= Manager of managers investment =

"Manager of managers" (MoM) is an investment approach by institutions who proprietary manage capital. Different investment managers are selected and investment mandates given to them. The allocated capital is then managed in Separate Managed Accounts by the respective selected asset managers. It is a solution often offered by big asset management divisions from investment banks but also independent alternative asset managers like hedge fund firms or private equity firms. The solution is typically applied by investors when investing in alternatives as simple investments as government bonds or money market investments can be managed by one single asset management firm like BlackRock.

A Separate Managed Account has the following advantages:

- Lower management fees and in some cases lower performance fees.

- It can give the investor the right to invested in specific deals only. The mandated manager can have multiple main funds with different inception dates and different asset classes. From them, the manager can pick specific deals and co invest the separate managed accounts money according to parameters set or desires by the investor. E.g., an investor may only want to invest in energy deals and avoid investing in takeovers of companies who are at the brink of bankruptcy.
- It can also include some manager's main funds where assets are commingled from multiple investors.

Separate Managed Accounts are only offered by asset managers when huge sums are being planned to allocate to their firm. Thus, investors who pursue the MoM strategy are often pension funds, sovereign wealth funds, university endowments or insurers.

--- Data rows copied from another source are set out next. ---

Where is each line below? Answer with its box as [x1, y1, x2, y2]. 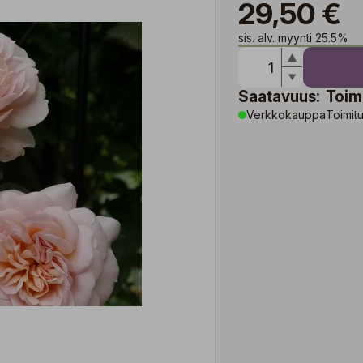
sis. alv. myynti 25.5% [238, 31, 348, 45]
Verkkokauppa [246, 108, 326, 122]
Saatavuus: [238, 88, 320, 106]
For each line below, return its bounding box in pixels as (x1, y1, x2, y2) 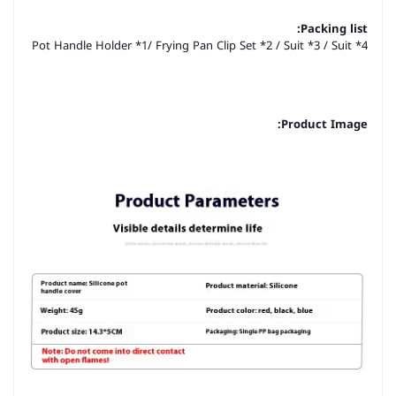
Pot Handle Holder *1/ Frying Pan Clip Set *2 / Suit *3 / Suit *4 (32, 34, 368, 57)
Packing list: (301, 18, 368, 40)
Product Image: (281, 113, 368, 135)
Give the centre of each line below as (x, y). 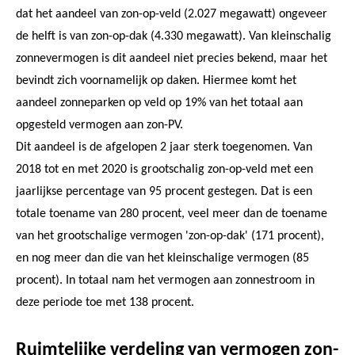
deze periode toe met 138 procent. (105, 302)
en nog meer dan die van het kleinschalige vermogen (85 (162, 258)
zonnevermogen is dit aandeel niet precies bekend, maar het (172, 58)
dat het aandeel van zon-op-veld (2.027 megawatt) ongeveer (172, 14)
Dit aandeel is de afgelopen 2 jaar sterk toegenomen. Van (164, 147)
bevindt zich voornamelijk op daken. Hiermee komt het (156, 80)
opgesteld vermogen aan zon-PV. (99, 125)
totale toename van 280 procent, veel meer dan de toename (172, 214)

At independent alternative specialized firms, when it is not part of the manager's offerings, such a solution may be only offered in rare cases. Such a case may be when the investor has some leverage, e.g., a pension fund who commits hundreds of millions of dollars every 5 years to a single firm. However, some alternative firms like private equity firms like The Carlyle Group, Inc., are marketing Separately Managed Accounts under their Global Investment Solutions division.

The assumption underpinning MoM is that diversification and balance can be achieved more readily by having a group of specialists, instead of one or multiple in house individuals who are solely employed for the purpose of proprietary investing. In addition, the e.g., pension fund manager may lack experience in certain asset classes or the operational aspect of an alternative investing division. They may not offer salaries and bonuses that are competitive compared to specialized asset managers like hedge funds due to the nature of a pension fund. The additional advantages associated with a Separately Managed Account, still allow the investor to construct a portfolio according to their needs and guidelines.